- **Goal of the exercise**
Copy out again, unchanged, the line that contains "Angstgefühlen und Angststörungen." and every line after it down to the last line of the data.

- **Material provided**
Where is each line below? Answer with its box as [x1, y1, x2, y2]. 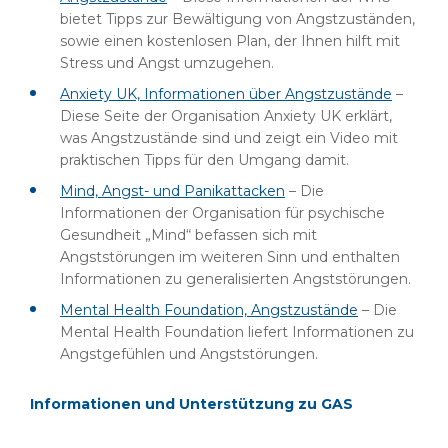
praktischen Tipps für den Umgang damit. [60, 151, 349, 169]
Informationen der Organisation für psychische [60, 204, 385, 222]
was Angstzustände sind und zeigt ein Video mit [60, 129, 398, 147]
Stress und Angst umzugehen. [60, 54, 274, 72]
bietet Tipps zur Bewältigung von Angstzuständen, [60, 10, 415, 28]
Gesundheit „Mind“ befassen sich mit [60, 226, 317, 244]
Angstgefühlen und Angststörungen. [60, 345, 318, 363]
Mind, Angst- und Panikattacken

- **Exercise response**
Angstgefühlen und Angststörungen. [60, 345, 318, 363]
Mind, Angst- und Panikattacken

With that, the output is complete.